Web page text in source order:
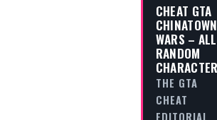
CHEAT GTA
CHINATOWN
WARS – ALL
RANDOM
THE GTA
CHEAT
EDITORIAL
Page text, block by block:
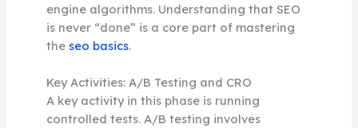
engine algorithms. Understanding that SEO
is never “done” is a core part of mastering
the seo basics.
Key Activities: A/B Testing and CRO
A key activity in this phase is running
controlled tests. A/B testing involves
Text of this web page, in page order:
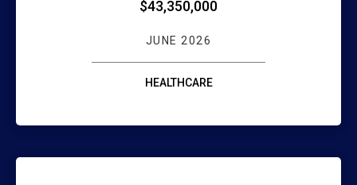
$43,350,000
JUNE 2026
HEALTHCARE
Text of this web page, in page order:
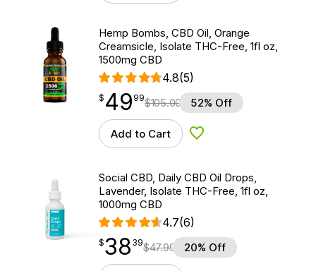
Hemp Bombs, CBD Oil, Orange
Creamsicle, Isolate THC-Free, 1fl oz,
1500mg CBD
4.8(5)
$ 49.99
$ 49
point 99$105.00 52% Off
Add to Cart Add to Wishlist
Social CBD, Daily CBD Oil Drops,
Lavender, Isolate THC-Free, 1fl oz,
1000mg CBD
4.7(6)
$38.39
$38
point 39$47.99 20% Off
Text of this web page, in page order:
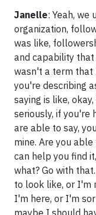
Janelle: Yeah,
organization,
was like,
and capability that
wasn't a term that
you're describing
saying is like,
seriously, if you're
are able to say,
mine. Are you
can help you find
what? Go with
to look like, or I'm
I'm here, or I'm
maybe I should
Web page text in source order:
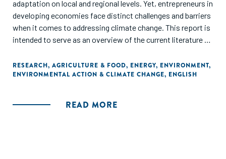
adaptation on local and regional levels. Yet, entrepreneurs in
developing economies face distinct challenges and barriers
when it comes to addressing climate change. This report is
intended to serve as an overview of the current literature on
well as a call to action."
RESEARCH, AGRICULTURE & FOOD, ENERGY, ENVIRONMENT,
ENVIRONMENTAL ACTION & CLIMATE CHANGE, ENGLISH
READ MORE
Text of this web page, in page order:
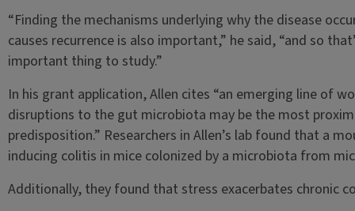
“Finding the mechanisms underlying why the disease
causes recurrence is also important,” he said, “and so
important thing to study.”
In his grant application, Allen cites “an emerging line of
disruptions to the gut microbiota may be the most
predisposition.” Researchers in Allen’s lab found that a
inducing colitis in mice colonized by a microbiota from
Additionally, they found that stress exacerbates chronic
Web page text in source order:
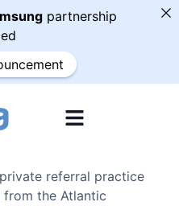
partnership
referral practice
from the Atlantic
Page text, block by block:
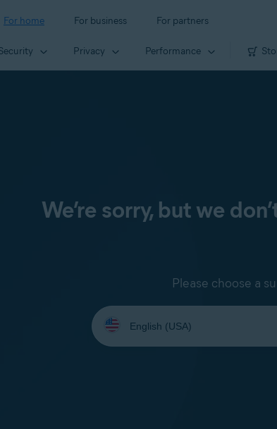
For home For business For partners
Privacy Performance
We’re sorry, but we
Please choose a
Select
your
language:

How to complete this task -
Send back the entries above exactly. Skip the images.

Expected answer -
Web page text in source order:
CHEAT GTA
CHINATOWN
WARS – ALL
RANDOM
THE GTA
CHEAT
EDITORIAL
Page text, block by block:
engine algorithms. Understanding that SEO
is never “done” is a core part of mastering
the seo basics.
Key Activities: A/B Testing and CRO
A key activity in this phase is running
controlled tests. A/B testing involves
Text of this web page, in page order:
$43,350,000
JUNE 2026
HEALTHCARE
Text of this web page, in page order:
Hemp Bombs, CBD Oil, Orange
Creamsicle, Isolate THC-Free, 1fl oz,
1500mg CBD
4.8(5)
$ 49.99
$ 49
point 99$105.00 52% Off
Add to Cart Add to Wishlist
Social CBD, Daily CBD Oil Drops,
Lavender, Isolate THC-Free, 1fl oz,
1000mg CBD
4.7(6)
$38.39
$38
point 39$47.99 20% Off
Text of this web page, in page order:
Janelle: Yeah,
organization,
was like,
and capability that
wasn't a term that
you're describing
saying is like,
seriously, if you're
are able to say,
mine. Are you
can help you find
what? Go with
to look like, or I'm
I'm here, or I'm
maybe I should
Web page text in source order:
adaptation on local and regional levels. Yet, entrepreneurs in
developing economies face distinct challenges and barriers
when it comes to addressing climate change. This report is
intended to serve as an overview of the current literature on
well as a call to action."
RESEARCH, AGRICULTURE & FOOD, ENERGY, ENVIRONMENT,
ENVIRONMENTAL ACTION & CLIMATE CHANGE, ENGLISH
READ MORE
Text of this web page, in page order:
“Finding the mechanisms underlying why the disease
causes recurrence is also important,” he said, “and so
important thing to study.”
In his grant application, Allen cites “an emerging line of
disruptions to the gut microbiota may be the most
predisposition.” Researchers in Allen’s lab found that a
inducing colitis in mice colonized by a microbiota from
Additionally, they found that stress exacerbates chronic
Web page text in source order:
partnership
referral practice
from the Atlantic
Page text, block by block:
For home For business For partners
Privacy Performance
We’re sorry, but we
Please choose a
Select
your
language:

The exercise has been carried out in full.